I wrench my eyes away and look down at my watch. Marlene is beyond late. I let out an aggravated sigh and decide to head back to the castle. She missed her chance to "lighten up" tightly-wound Lily Evans. I would just as soon stay tightly-wound. It's safer, when people are afraid to get too close, for fear that you'll spit a coil at them when you snap. Not that I don't have friends. I do, truly, and they are dear to me. But when a quarter of the people I meet are quick to call me "mudblood," I've learned how to distance myself quickly, for my own mental well-being.

I start to push my way back through the throng of students. I'm just passing the peppermint toads when I realize I don't see James anymore. And then I hear it, like clockwork.

"Oi, Evans! Go out with me?"

I turn, and he's there. Potter, grinning his mint-flavored grin. His hazel eyes are locked onto mine. I start for a moment to realize that they are more green than I thought they were, behind those glass lenses. Staring for a moment, as he cocks a hip, I watch him hook a slim thumb through a belt loop.

"What, Evans, no immediate declination this time? I must be wearing you down!"

As he and Black roar with laughter, I snap back to reality with all the force of a meteor hitting the ground after a billion mile journey through space. The irritation in me flares up like a swarm of angry hornets.

"Sod off, Potter," I snap, a little more harshly than I mean. His grin stays firmly in place, but I see something break behind his eyes; something deflates. I almost feel the air pressure change in his expression.

"Aw, come on, Evans. Don't be so harsh," Black pipes up, an equal grin on his face. He flicks his long black hair out of his face with a heedless shake of his head. It manages to whisk a nearby Hufflepuff third year in the face. The blonde boy scowls before moving away. Black pays no mind.

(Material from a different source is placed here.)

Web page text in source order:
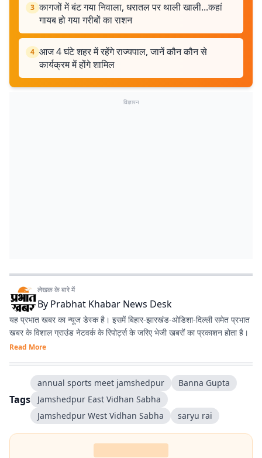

"What brings you out here, Evans? I would have thought you'd be back up in the library, per the usual," Potter says, picking through some of the sugar mice on display on a nearby counter. He tosses one idly into the air and catches it without looking away from me.

"I was waiting for Marlene, but she's a no-show. So if you'll excuse me, I'm going to get my peppermint toads and leave," I say curtly, randomly grabbing the first sweet to hand. Peppermint toads aren't my favorite, but any excuse to get away, at this point. I wade through the crowd toward the counter. For some reason, Potter is making me more uncomfortable every moment, with his long lines, his black hair, his eyes trained on me. I never felt anything more less than annoyed at him before, but now... it's different. I don't want to yell at him. I just want to escape, even if that means stepping out into snow and cold to get back to the castle. I realize, with a jolt, that I actually don't mind him, and that fact is making me extremely uncomfortable.

The truth is, I have no idea how to act normally around James Potter.

I duck out of the way before they can tail me. I see Black shrug out of the corner of my eye, but I can still sense Potter watching me. I feel his eyes, those hazel mirrors, impaling me from several yards away.

I've never been a terribly poetic person. I think in terms of how I feel, yes, but I'm not poetic about things. I'm very matter-of-fact. But right now, I think about those eyes. The pair of eyes searing a hole in my back with what I must imagine is the same longing, forlorn look he usually gives me when he thinks I don't notice. Hazel, like the branches of the hardy bushes by my parent's house in Cokeworth. Like the green-copper-gray of the Forbidden Forest just before fall hits in earnest, before all the leaves turn vivid. I think about the way they shift when I walk down a corridor, or meet mine in the hallway, automatically prompting me to roll mine. The thought of meeting his eyes makes me flush. I shove some money onto the counter and hurriedly duck out of the shop.

The cold air hits me like a plunge into an icy pool. The wind hips my hair around, tangling and snarling at it. Potter's hair is something I purposely don't notice, as he's always messing it about. Or he used to anyway. The more I think about it, I don't think I've seen him do that in the last month. Maybe even two. Hm. Odd, usually he's so intent on looking like he's just flown a broom for miles through a lightning storm. Now his hair falls a little flatter, although not by much. It sticks up at the back without his cajoling, but it fringes over his eyes. I blush harder, and walk more quickly back up the high street, wrapping my arms around myself.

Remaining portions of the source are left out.